Jeff Sizemore, chief governance officer at Egnyte
“In today’s hybrid work environment, companies across business disciplines and industries are navigating increased cyberattacks and rapidly-evolving data privacy regulations amid explosions in data volume and usage. Unfortunately, many organizational stakeholders do not understand how to properly secure and manage their mission-critical data.
This Cybersecurity Awareness Month and beyond, organizations should take proactive steps to enhance cybersecurity, such as updating incident response plans, prioritizing company-wide cybersecurity awareness training, and limiting access to critical data on a ‘business need to know’ basis. It’s time that cybersecurity is no longer considered to be an optional budget line-item. Cybersecurity is not just something that highly regulated industries or critical infrastructure need to be concerned with; today’s environment has made this a necessity for all organizations, no matter the size or tenure. By further educating employees and executive management on the importance of data security and governance, companies can be better protected against potential threats like ransomware.
Finally, organizations should put technology on their side to provide a single source of truth for all structured and unstructured data. Not only does this enable secure file collaboration, but it allows companies to better understand where their data lives, how it’s used, and who has access to it.”

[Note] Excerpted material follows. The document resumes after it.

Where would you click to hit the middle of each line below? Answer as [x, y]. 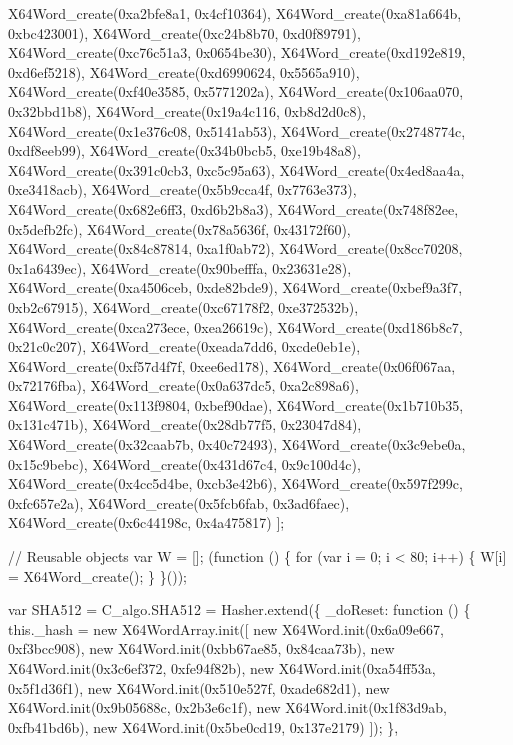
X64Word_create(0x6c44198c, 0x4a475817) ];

Gunnar Peterson, CISO, Forter
“In the cybersecurity world, there is a quote that ‘defenders think in lists, attackers think in graphs.’ It means that an adversary’s ability to find unexpected connections gives them the upper hand over those defending the system. After all, attackers are known for thinking outside of the box, which is why complex passwords and multi-factor authentication (MFA) by themselves do not solve the rising data breach numbers. To respond, defenders need to think differently.
National Cybersecurity Awareness Month also coincides with Dyslexia Awareness Month. On the surface, it may seem like the two aren’t related. However, neurodiverse individuals are a huge asset to security teams, bringing unique perspectives to problem-solving and breaking the cycle of group think. Seeking out neurodiverse teammates in hiring, and recognizing and building around their strengths can be a vital asset to anticipating an adversary’s moves and uncovering potential solutions to problems before they arise.
This is a growing challenge for certain organizations, and I hope this month is a wake-up call for security managers to widen the aperture in ways of working and dismantle the systems that are set up to develop and reward cookie-cutter operators. Neurodiversity is a security strength and we should collectively work to foster a more inclusive industry for everyone.”